Disgraced Cyclist Lance Armstrong Back on Tour de France Route
Lance Armstrong will cycle two stages of the Tour for a leukaemia charity -- from Muret to Rodez on Thursday and from Rodez to Mende on Friday -- a day ahead of the competing riders.
- Agence France-Presse
- Updated: July 16, 2015 12:54 PM IST
Disgraced American cyclist Lance Armstrong will be back on the Tour de France roads for a controversial charity ride Thursday, his first appearance since being stripped of his seven titles.
He will cycle two stages of the Tour for a leukaemia charity -- from Muret to Rodez on Thursday and from Rodez to Mende on Friday -- a day ahead of the competing riders.
The charity, the brainchild of former England football international Geoff Thomas who beat leukaemia, aims to raise "around £1 million" (1.4 million euros, $1.5million) mainly via sponsorship garnered by the 10 other amateur cyclists riding the route.

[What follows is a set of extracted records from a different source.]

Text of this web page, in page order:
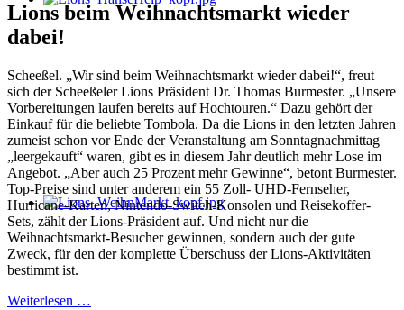
Lions beim Weihnachtsmarkt wieder
dabei!
Scheeßel. „Wir sind beim Weihnachtsmarkt wieder dabei!“, freut
sich der Scheeßeler Lions Präsident Dr. Thomas Burmester. „Unsere
Vorbereitungen laufen bereits auf Hochtouren.“ Dazu gehört der
Einkauf für die beliebte Tombola. Da die Lions in den letzten Jahren
zumeist schon vor Ende der Veranstaltung am Sonntagnachmittag
„leergekauft“ waren, gibt es in diesem Jahr deutlich mehr Lose im
Angebot. „Aber auch 25 Prozent mehr Gewinne“, betont Burmester.
Top-Preise sind unter anderem ein 55 Zoll- UHD-Fernseher,
Hurricane-Karten, Nintendo-Switch-Konsolen und Reisekoffer-
Sets, zählt der Lions-Präsident auf. Und nicht nur die
Weihnachtsmarkt-Besucher gewinnen, sondern auch der gute
Zweck, für den der komplette Überschuss der Lions-Aktivitäten
bestimmt ist.
Weiterlesen …
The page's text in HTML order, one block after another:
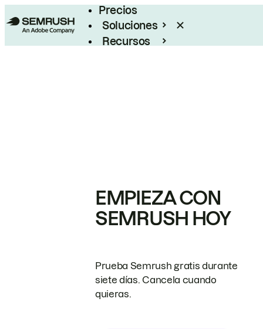
Precios
Soluciones
Recursos
EMPIEZA CON
SEMRUSH HOY
Prueba Semrush gratis durante
siete días. Cancela cuando
quieras.
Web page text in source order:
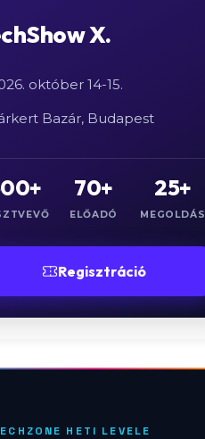
X.
október 14-15.
Bazár, Budapest
70+
ELŐADÓ
25+
MEGOLDÁS
Regisztráció
HETI LEVELE
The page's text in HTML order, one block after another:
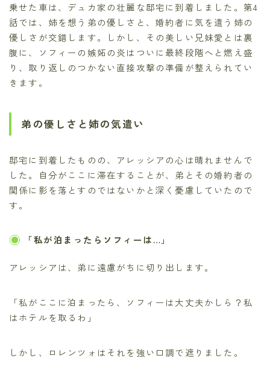
乗せた車は、デュカ家の壮麗な邸宅に到着しました。第4
話では、姉を想う弟の優しさと、婚約者に気を遣う姉の
優しさが交錯します。しかし、その美しい兄妹愛とは裏
腹に、ソフィーの嫉妬の炎はついに最終段階へと燃え盛
り、取り返しのつかない直接攻撃の準備が整えられてい
きます。
弟の優しさと姉の気遣い
邸宅に到着したものの、アレッシアの心は晴れませんで
した。自分がここに滞在することが、弟とその婚約者の
関係に影を落とすのではないかと深く憂慮していたので
す。
「私が泊まったらソフィーは…」
アレッシアは、弟に遠慮がちに切り出します。
「私がここに泊まったら、ソフィーは大丈夫かしら？私
はホテルを取るわ」
しかし、ロレンツォはそれを強い口調で遮りました。

As of Tuesday, around 840,000 euros had already been raised, a member of the association told AFP.
The participation of Armstrong, who admitted in a stunning TV interview in 2013 that he had doped his way through the Tour de France throughout his career, has already sparked controversy.
The president of cycling's governing body, the UCI, has warned that Armstrong "may not get quite the welcome he would like" in France.
"There are a lot of people already out on the course the day before the Tour and I am not so sure they would be delighted to see Lance Armstrong, so maybe he needs to bear that in mind," Brian Cookson told AFP in Sochi, Russia, in April.
The UCI president renewed his call for Armstrong to give up the planned ride.
"It is undesirable, I think it is disrespectful. I think there are plenty of ways of raising money for charity that Lance could do."
Armstrong himself dismissed any concerns about a return to the Tour de France -- at least in an unofficial capacity.
"People think I have this bitter relationship with the country, with its people. I like going there. I love France," he told a small group of journalists, including AFP, last month.
He also batted off Cookson's comments.
"I don't know Brian Cookson. I've never met him, never really had a conversation with him, don't even know what his vision is for the sport," Armstrong said.
"But I do know that me and Geoff (Thomas) riding in France for this cause is the least of his problems."
Cycling has struggled to shake off suspicions of doping since Armstrong's sudden revelations that rocked the sport in 2013.
Even before this year's event started, there was a doping-related scandal surrounding the tainted Astana team of Tour de France champion Vicenzo Nibali.
And a scintillating performance in Tuesday's mountain stage earned British rider Chris Froome accusations of doping, to which the Kenyan-born former champion reacted angrily, stressing: "I know I'm a clean rider."